## Directions for this task
Below are records; count the lines among them that include the string "Psiram", and state only the number.

## Data to use
· · · · · · ·
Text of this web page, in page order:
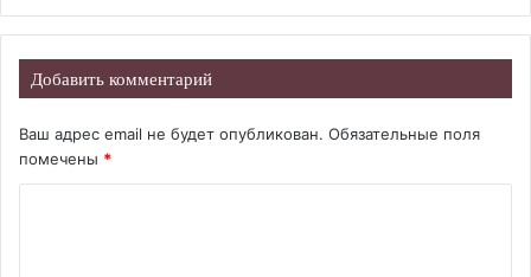
Добавить комментарий
Ваш адрес email не будет опубликован. Обязательные поля
помечены *
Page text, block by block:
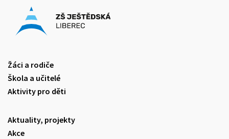
Žáci a rodiče
Škola a učitelé
Aktivity pro děti
Aktuality, projekty
Akce
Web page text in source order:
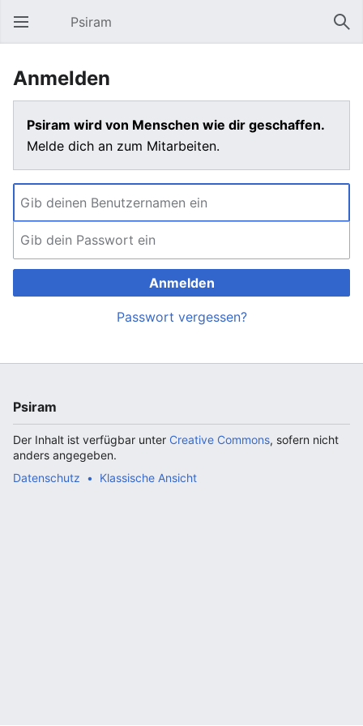
Hauptmenü öffnen Psiram
Anmelden
Psiram wird von Menschen wie dir geschaffen.
Melde dich an zum Mitarbeiten.
Anmelden
Passwort vergessen?
Psiram
Der Inhalt ist verfügbar unter Creative Commons, sofern nicht
anders angegeben.
Datenschutz
Klassische Ansicht
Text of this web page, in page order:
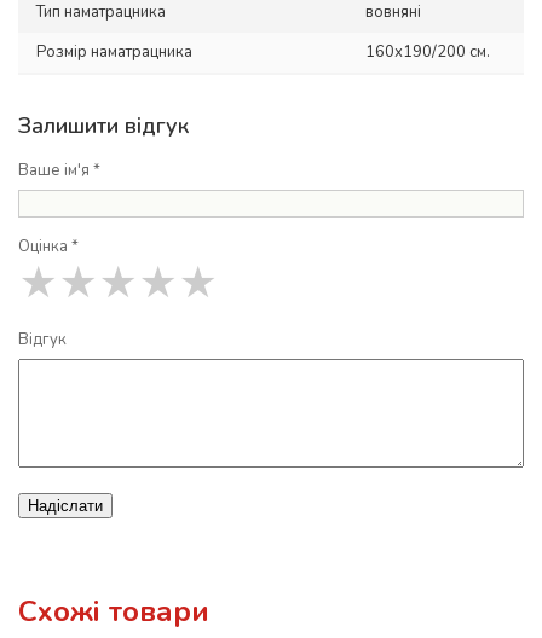
Тип наматрацника
вовняні
Розмір наматрацника
160х190/200 см.
Залишити відгук
Ваше ім'я *
Оцінка *
★
★
★
★
★
Відгук
Надіслати
Схожі товари
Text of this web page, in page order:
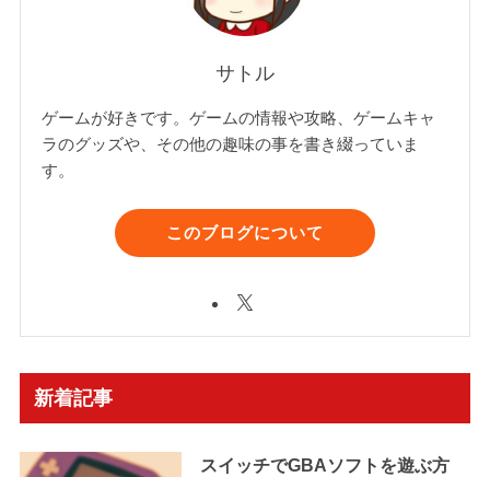
サトル
ゲームが好きです。ゲームの情報や攻略、ゲームキャ
ラのグッズや、その他の趣味の事を書き綴っていま
す。
このブログについて
新着記事
スイッチでGBAソフトを遊ぶ方
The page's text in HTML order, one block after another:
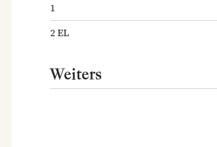
1
2EL
Weiters
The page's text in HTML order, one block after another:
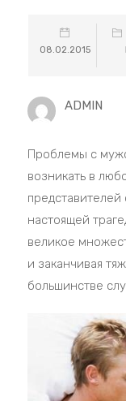
08.02.2015
ADMIN
Проблемы с
возникать в
настоящей
великое
и заканчивая
большинстве
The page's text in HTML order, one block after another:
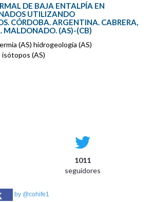
DE BAJA ENTALPÍA EN
UTILIZANDO
CÓRDOBA. ARGENTINA. CABRERA,
MALDONADO. (AS)-(CB)
(AS) hidrogeología (AS)
(AS)
1011
seguidores
by @cohife1
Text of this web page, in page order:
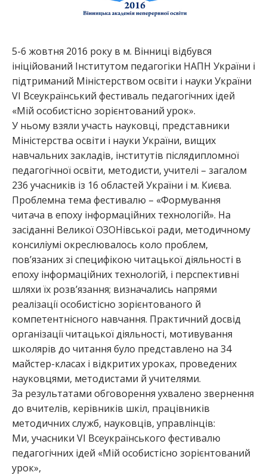
5-6 жовтня 2016 року в м. Вінниці відбувся
ініційований Інститутом педагогіки НАПН України і
підтриманий Міністерством освіти і науки України
VI Всеукраїнський фестиваль педагогічних ідей
«Мій особистісно зорієнтований урок».
У ньому взяли участь науковці, представники
Міністерства освіти і науки України, вищих
навчальних закладів, інститутів післядипломної
педагогічної освіти, методисти, учителі – загалом
236 учасників із 16 областей України і м. Києва.
Проблемна тема фестивалю – «Формування
читача в епоху інформаційних технологій». На
засіданні Великої ОЗОНівської ради, методичному
консиліумі окреслювалось коло проблем,
пов’язаних зі специфікою читацької діяльності в
епоху інформаційних технологій, і перспективні
шляхи їх розв’язання; визначались напрями
реалізації особистісно зорієнтованого й
компетентнісного навчання. Практичний досвід
організації читацької діяльності, мотивування
школярів до читання було представлено на 34
майстер-класах і відкритих уроках, проведених
науковцями, методистами й учителями.
За результатами обговорення ухвалено звернення
до вчителів, керівників шкіл, працівників
методичних служб, науковців, управлінців:
Ми, учасники VІ Всеукраїнського фестивалю
педагогічних ідей «Мій особистісно зорієнтований
урок»,
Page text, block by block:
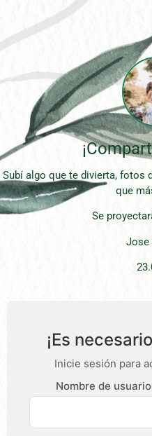
Subí algo que te divierta, fotos
que
Se
Jose
¡Es
Inicie sesión para
Nombre de
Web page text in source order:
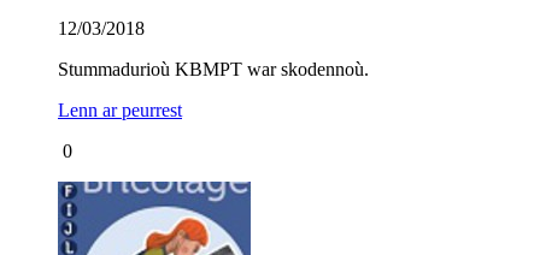
12/03/2018
Stummadurioù KBMPT war skodennoù.
Lenn ar peurrest
0
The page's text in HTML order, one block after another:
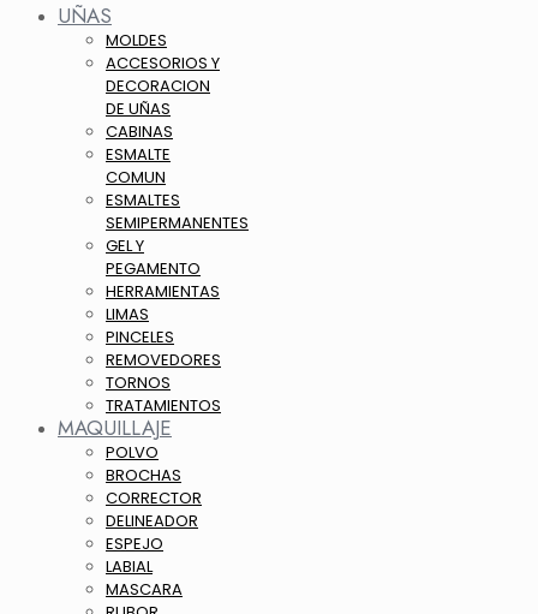
UÑAS
MOLDES
ACCESORIOS Y
DECORACION
DE UÑAS
CABINAS
ESMALTE
COMUN
ESMALTES
SEMIPERMANENTES
GEL Y
PEGAMENTO
HERRAMIENTAS
LIMAS
PINCELES
REMOVEDORES
TORNOS
TRATAMIENTOS
MAQUILLAJE
POLVO
BROCHAS
CORRECTOR
DELINEADOR
ESPEJO
LABIAL
MASCARA
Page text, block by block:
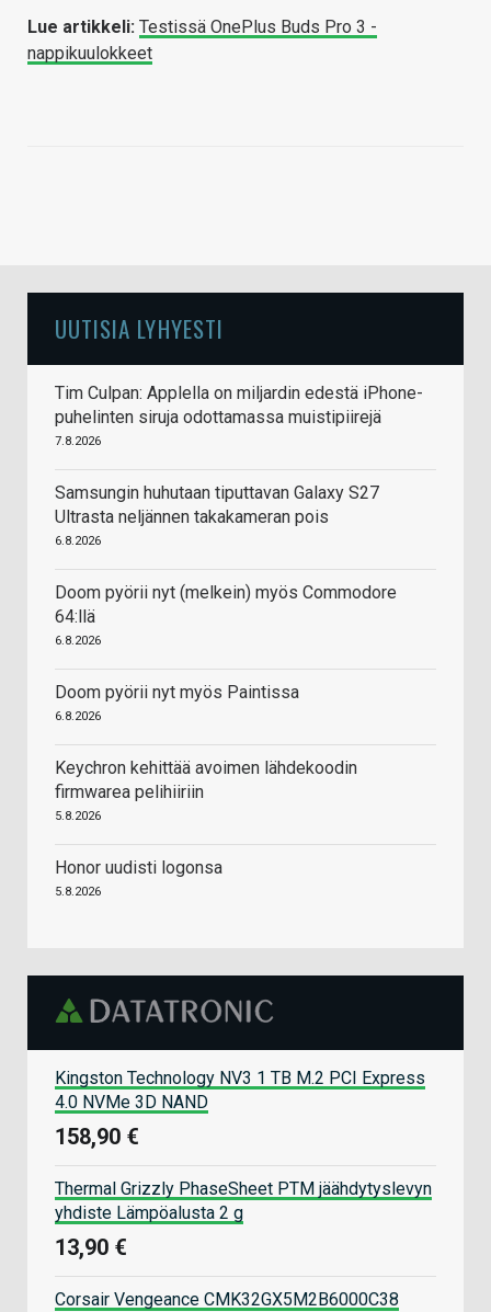
Lue artikkeli: Testissä OnePlus Buds Pro 3 -
nappikuulokkeet
UUTISIA LYHYESTI
Tim Culpan: Applella on miljardin edestä iPhone-
puhelinten siruja odottamassa muistipiirejä
7.8.2026
Samsungin huhutaan tiputtavan Galaxy S27
Ultrasta neljännen takakameran pois
6.8.2026
Doom pyörii nyt (melkein) myös Commodore
64:llä
6.8.2026
Doom pyörii nyt myös Paintissa
6.8.2026
Keychron kehittää avoimen lähdekoodin
firmwarea pelihiiriin
5.8.2026
Honor uudisti logonsa
5.8.2026
Kingston Technology NV3 1 TB M.2 PCI Express
4.0 NVMe 3D NAND
158,90 €
Thermal Grizzly PhaseSheet PTM jäähdytyslevyn
yhdiste Lämpöalusta 2 g
13,90 €
Corsair Vengeance CMK32GX5M2B6000C38
· · · · · · ·
## Solution below
3